State of Hawaii Organization of Police Officers
- Abbreviation: SHOPO
- Formation: 1971; 55 years ago
- Legal status: Police union, political action committee
- Headquarters: Honolulu
- Region served: Hawaii
- President: Malcolm Lutu
- Treasurer: James “Kimo” Smith
- Website: shopohawaii.org

= State of Hawaii Organization of Police Officers =

Police union in Hawaii

The State of Hawaii Organization of Police Officers (SHOPO) is a police union and political action committee located in Honolulu which represents police across the state of Hawaii. Consisting of a separate chapter for each of the four counties in the state along with a statewide board of directors, SHOPO has engaged in lobbying and legal efforts to keep police misconduct files private, and roughly 10 percent of its spending is focused on advertising to promote police officers and the union itself.

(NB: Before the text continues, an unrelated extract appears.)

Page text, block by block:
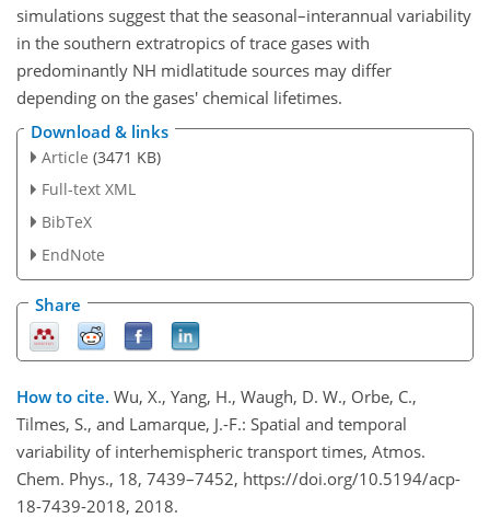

== Establishment and structure ==
SHOPO was founded in 1971 after a law passed by the Hawaii State Legislature in 1970 gave police officers in the state the right to be in a union.

There is a separate chapter of SHOPO for each of the four counties represented, including Honolulu, Kauaʻi, Maui, and Hawaii. Each chapter has a chairperson who also sits on the board of directors for SHOPO as a whole. Other members of the board include three at-large directors as well as a secretary, a treasurer, and a vice president and president. As of July 2020, the treasurer was James “Kimo” Smith; as of July 2021, the president was Malcolm Lutu, a sergeant in the Honolulu Police Department.

== Activity ==
SHOPO's opposition to police reform has been a major factor in preventing its implementation in Hawaii.

=== Efforts to keep police misconduct files private ===
In 1995, SHOPO successfully lobbied the Hawaii State Legislature to make county police departments exempt from the Uniform Information Practices Act, which requires that the disciplinary files for any other public employees who are suspended or fired be made public. A bill intended to remove the exemption subsequently failed twice to pass through a committee that was chaired by a Hawaii state senator who had been endorsed by SHOPO.

In June 2020, House Bill 285, which removed the exemption for county police departments, resurfaced in the Hawaii State Legislature as a result of calls for police accountability by the Black Lives Matter movement in June 2020. The bill had previously been slowed by a joint committee since April 2019. SHOPO opposed the bill, buying a full-page advertisement in the Sunday issue of the Honolulu Star-Advertiser to advocate against it, and additionally sharing a three-page letter written by SHOPO treasurer James “Kimo” Smith arguing against the legislation. Roughly a hundred SHOPO members gathered in the rotunda of the Hawaii State Capitol to demonstrate their opposition to the bill, and dozens of supporters of SHOPO protested outside the building during the final vote on the bill in the Hawaii House of Representatives, where it was passed. It was signed into law by Governor David Ige on September 15, 2020.

After the passage of House Bill 285, which implemented a law called Act 47 to remove the exemption, Honolulu Civil Beat filed several public records requests for information about arbitration decisions related to police misconduct. In November 2020, SHOPO responded with an attempt to overturn Act 47, arguing that it unconstitutionally violated the privacy rights of officers as well as SHOPO's own collective bargaining agreement, which includes secrecy provisions intended to keep officer misconduct from becoming public knowledge. They filed lawsuits against the counties of Honolulu, Kauai, Maui, and Hawaii. As of January 2021, no filings had occurred in the latter three suits, while a judge in Honolulu County had denied an injunction that would have allowed the Honolulu Police Department to omit officer names from their reports.

=== Media campaigns ===
Based on federal tax records, roughly 10 percent of SHOPO's spending is on advertising. Between 2014 and 2018, SHOPO spent more than $1,000,000 on promotion of police officers and the union.

In March 2021, SHOPO began a media campaign involving television commercials intended to promote police officers in Hawaii and rebut criticisms of the police.

=== Endorsements ===
In 2019, SHOPO endorsed Steve Alm's campaign to be Prosecuting Attorney of Honolulu; Alm was elected to the position and sworn in during January 2021.